Plus que de trancher sur le fond, il me paraît important de rappeler que cet affrontement dont Bouvet fut l'un des généraux est né à l'âge des médias numériques et des réseaux sociaux. Ce dispositif n'a évidemment pas à lui seul façonné les termes du débat, mais on peut penser que la haine et la volonté d'abattre l'autre, généralement métaphoriquement mais parfois physiquement, ont éloigné encore un peu les armées de militants en ligne retranchés derrière leurs comptes Facebook ou Twitter du commun des mortels, plus indifférents que polarisés sur ces sujets par ailleurs fondamentaux dans la France d'aujourd'hui.

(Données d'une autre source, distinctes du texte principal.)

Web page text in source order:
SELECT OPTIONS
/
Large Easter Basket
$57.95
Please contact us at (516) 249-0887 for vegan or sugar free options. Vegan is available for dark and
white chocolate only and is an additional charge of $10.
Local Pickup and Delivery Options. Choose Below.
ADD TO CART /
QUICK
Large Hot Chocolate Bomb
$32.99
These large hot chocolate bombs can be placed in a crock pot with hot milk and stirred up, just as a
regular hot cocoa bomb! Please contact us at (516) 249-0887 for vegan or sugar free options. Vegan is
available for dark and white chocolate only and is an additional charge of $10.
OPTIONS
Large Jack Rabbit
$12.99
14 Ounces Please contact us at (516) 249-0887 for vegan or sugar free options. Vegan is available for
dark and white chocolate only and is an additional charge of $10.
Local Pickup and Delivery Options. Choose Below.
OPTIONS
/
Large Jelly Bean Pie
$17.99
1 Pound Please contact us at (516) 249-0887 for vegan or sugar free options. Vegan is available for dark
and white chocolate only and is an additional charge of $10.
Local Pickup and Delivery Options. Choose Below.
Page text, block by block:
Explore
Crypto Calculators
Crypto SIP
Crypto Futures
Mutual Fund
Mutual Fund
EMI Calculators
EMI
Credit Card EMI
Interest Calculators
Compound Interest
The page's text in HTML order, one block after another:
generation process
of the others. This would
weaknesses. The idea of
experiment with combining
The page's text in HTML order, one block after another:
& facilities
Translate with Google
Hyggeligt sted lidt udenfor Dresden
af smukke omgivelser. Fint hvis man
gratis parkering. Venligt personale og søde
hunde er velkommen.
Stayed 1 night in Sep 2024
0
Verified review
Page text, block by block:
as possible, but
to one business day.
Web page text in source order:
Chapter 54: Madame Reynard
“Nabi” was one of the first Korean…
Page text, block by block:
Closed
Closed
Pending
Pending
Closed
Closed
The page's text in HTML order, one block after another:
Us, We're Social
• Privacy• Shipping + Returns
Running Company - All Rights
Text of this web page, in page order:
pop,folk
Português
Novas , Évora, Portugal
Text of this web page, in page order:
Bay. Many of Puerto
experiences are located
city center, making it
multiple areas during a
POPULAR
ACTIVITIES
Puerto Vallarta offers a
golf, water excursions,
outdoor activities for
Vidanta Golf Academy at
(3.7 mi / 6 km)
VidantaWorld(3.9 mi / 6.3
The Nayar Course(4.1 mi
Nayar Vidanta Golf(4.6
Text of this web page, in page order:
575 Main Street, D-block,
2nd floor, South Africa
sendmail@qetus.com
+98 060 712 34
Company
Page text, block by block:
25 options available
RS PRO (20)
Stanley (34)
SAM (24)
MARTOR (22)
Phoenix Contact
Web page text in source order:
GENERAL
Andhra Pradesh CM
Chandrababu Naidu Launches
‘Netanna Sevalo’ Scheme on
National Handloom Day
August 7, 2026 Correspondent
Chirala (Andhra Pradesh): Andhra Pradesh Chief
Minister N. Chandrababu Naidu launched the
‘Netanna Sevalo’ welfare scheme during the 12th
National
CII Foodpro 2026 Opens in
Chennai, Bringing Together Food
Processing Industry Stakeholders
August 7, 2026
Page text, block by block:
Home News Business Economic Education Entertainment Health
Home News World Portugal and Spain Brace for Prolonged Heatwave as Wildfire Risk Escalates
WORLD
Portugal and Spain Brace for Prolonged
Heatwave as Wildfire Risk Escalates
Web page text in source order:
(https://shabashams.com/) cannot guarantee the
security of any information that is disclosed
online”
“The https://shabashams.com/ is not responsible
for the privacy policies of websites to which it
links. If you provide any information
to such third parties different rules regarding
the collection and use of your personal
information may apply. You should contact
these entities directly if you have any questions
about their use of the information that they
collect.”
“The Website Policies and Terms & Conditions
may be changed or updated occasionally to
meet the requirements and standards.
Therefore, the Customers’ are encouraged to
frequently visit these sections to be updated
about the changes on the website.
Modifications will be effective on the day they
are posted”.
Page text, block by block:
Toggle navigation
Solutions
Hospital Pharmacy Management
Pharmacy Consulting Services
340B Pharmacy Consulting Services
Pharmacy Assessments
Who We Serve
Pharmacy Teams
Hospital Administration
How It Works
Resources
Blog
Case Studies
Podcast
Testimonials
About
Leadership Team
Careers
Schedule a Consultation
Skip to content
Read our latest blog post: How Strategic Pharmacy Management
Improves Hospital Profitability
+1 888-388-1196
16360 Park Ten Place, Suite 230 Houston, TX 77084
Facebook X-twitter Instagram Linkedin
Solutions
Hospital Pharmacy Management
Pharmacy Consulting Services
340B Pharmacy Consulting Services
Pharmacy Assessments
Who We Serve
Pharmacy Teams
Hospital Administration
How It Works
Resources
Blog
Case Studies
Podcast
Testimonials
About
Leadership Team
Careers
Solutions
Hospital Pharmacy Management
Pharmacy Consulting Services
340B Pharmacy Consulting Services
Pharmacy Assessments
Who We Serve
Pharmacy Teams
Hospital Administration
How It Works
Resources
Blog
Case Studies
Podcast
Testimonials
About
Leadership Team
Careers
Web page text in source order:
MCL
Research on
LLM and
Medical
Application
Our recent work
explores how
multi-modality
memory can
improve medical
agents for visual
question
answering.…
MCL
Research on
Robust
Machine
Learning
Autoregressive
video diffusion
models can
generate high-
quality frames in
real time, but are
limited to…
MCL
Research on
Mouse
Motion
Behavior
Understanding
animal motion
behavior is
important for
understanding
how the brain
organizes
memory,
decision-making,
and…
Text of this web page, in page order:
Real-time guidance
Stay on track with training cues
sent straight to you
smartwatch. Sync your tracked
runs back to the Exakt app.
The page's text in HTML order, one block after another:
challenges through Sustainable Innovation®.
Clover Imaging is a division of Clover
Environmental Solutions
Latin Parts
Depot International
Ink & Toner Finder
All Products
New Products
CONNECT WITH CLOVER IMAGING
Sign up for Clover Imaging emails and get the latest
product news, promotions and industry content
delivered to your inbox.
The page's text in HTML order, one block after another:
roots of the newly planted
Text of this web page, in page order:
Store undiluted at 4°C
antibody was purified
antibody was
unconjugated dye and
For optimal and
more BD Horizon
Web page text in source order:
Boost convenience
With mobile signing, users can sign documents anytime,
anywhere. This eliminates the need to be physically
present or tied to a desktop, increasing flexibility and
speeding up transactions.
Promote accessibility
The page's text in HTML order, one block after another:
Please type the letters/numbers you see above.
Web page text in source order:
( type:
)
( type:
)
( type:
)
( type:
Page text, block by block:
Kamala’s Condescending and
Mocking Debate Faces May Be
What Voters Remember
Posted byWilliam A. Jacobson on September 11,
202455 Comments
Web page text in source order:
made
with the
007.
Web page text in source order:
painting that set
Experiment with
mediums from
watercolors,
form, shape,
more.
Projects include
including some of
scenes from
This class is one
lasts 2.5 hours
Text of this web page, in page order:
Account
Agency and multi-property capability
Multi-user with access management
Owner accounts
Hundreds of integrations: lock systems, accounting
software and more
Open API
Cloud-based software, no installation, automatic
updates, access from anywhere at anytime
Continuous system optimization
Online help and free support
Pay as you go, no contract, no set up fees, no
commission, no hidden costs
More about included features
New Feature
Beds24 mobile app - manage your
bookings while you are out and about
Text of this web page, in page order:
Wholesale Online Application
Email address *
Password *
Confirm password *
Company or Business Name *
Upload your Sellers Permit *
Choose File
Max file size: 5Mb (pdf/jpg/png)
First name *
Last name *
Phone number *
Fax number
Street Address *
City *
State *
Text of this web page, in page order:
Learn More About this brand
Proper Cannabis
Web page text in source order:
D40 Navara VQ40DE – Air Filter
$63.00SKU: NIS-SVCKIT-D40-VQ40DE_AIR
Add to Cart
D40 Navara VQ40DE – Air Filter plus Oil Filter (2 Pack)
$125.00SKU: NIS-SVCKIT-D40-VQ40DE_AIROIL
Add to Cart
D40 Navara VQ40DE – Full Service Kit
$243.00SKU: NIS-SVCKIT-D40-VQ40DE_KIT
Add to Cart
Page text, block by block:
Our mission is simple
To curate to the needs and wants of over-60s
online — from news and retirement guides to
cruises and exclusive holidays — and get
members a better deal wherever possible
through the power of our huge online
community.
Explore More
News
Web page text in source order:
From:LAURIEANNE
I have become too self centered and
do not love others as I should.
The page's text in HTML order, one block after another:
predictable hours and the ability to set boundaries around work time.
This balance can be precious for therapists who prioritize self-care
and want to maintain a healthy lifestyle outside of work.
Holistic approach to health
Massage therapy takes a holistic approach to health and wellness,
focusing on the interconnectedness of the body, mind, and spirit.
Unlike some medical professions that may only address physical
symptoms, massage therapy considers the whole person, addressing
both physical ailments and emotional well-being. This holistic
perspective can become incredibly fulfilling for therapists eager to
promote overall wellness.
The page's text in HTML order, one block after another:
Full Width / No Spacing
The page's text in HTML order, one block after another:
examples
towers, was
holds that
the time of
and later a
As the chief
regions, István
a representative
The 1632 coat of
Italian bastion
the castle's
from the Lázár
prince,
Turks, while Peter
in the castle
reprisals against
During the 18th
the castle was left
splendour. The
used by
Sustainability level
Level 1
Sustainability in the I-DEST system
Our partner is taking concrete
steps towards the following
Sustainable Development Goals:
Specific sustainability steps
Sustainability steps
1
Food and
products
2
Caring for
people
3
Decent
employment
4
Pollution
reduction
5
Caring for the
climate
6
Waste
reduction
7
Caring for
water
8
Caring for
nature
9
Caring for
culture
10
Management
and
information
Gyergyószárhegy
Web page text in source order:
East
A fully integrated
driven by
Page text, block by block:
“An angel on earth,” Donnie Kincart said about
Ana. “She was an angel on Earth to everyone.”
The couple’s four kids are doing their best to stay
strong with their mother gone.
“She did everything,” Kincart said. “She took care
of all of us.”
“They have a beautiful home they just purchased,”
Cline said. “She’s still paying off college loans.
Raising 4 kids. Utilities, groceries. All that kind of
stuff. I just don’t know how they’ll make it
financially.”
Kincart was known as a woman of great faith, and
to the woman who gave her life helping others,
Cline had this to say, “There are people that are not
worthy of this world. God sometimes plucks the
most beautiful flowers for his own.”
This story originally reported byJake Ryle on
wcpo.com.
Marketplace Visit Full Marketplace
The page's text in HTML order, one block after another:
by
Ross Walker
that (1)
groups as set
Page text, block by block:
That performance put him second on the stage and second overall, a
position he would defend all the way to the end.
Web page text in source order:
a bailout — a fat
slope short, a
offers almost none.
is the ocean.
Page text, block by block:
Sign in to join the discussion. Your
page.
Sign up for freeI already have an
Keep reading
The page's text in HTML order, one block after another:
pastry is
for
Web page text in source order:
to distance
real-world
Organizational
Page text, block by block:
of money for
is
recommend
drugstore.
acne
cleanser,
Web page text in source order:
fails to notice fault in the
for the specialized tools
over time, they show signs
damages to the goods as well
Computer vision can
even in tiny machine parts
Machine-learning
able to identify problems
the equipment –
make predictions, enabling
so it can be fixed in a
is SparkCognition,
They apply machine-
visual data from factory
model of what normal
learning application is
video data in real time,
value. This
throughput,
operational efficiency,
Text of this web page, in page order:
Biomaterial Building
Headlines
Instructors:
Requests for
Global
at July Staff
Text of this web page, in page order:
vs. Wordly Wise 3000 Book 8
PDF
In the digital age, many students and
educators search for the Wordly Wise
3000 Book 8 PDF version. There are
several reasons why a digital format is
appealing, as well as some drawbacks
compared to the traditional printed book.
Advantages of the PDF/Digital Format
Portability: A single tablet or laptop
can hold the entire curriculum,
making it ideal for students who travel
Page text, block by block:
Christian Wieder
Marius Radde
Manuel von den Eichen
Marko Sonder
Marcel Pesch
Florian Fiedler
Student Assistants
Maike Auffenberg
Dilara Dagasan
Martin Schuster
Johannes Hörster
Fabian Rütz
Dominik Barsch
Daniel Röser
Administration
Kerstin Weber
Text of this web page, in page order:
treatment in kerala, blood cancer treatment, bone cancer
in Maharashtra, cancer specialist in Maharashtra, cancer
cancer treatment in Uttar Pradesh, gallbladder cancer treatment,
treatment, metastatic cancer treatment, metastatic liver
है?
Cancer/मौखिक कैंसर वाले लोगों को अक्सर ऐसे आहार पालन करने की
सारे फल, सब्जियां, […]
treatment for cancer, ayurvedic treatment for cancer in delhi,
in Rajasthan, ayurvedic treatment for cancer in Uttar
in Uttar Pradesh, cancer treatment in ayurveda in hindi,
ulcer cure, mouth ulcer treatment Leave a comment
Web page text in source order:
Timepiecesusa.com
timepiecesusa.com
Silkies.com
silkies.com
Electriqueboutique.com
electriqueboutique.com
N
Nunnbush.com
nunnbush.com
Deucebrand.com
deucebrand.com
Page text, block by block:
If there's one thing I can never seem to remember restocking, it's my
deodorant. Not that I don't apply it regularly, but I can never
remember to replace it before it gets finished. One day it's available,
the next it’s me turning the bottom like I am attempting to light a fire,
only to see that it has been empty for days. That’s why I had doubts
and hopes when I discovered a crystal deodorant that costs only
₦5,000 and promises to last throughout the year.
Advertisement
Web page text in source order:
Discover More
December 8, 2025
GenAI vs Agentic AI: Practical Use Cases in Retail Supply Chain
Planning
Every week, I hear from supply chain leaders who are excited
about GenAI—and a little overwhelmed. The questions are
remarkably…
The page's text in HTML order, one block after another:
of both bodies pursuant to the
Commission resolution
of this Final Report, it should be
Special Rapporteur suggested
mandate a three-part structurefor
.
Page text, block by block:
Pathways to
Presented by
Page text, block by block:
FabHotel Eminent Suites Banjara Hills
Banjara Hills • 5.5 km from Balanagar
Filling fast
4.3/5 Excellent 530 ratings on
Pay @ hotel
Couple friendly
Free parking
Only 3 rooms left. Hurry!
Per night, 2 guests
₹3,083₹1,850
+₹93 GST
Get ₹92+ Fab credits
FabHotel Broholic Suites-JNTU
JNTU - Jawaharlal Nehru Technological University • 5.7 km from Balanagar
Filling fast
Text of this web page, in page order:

Entre les menaces, les invectives personnelles, les insultes, les raids qui s'abattaient sur des protagonistes de cette guerre sans merci, sans pitié et souvent sans la moindre considération pour les êtres humains qui se trouvaient tour à tour victimes ou bourreaux en fonction de la cible du jour sur Twitter, le débat et la confrontation de points de vue opposés au sein d'une même rédaction étaient devenus en quelques années des objectifs illusoires, et d'ailleurs plus personne ne souhaitait débattre, surtout après les attentats de 2015. Chaque média, parti, think tank, maison d'édition dut se positionner et ne s'adresser qu'aux animateurs d'un seul de ces deux courants désormais irréconciliables, de manière parfois caricaturale, excluant de fait toute possibilité d'intégrer la nuance pour des raisons autant idéologiques que commerciales (il faut une lisibilité forte sur ces enjeux pour exister dans le débat public).

Pour avoir assisté à cette lente dérive entre deux blocs se renvoyant l'un à l'autre agressivité, malveillance et volonté d'anéantir l'adversaire, et même si la maladie dégénérative qui a emporté Laurent Bouvet à 53 ans n'a pas de lien avec ses activités d'intellectuel public, je ne peux m'empêcher de voir dans cette disparition prématurée comme une allégorie de l'ambiance affreusement toxique qui, plus que son contenu, a fini par définir le débat intellectuel en ligne des dernières années, inspirant souvent la peur et le rejet à celles et ceux qui étaient pris dans l'engrenage.

Je garde de Laurent Bouvet le souvenir d'une personne amicale et pleine d'humour dans la vraie vie, éloignée du personnage public redouté qui le résumait pour une partie de l'opinion et de ses adversaires.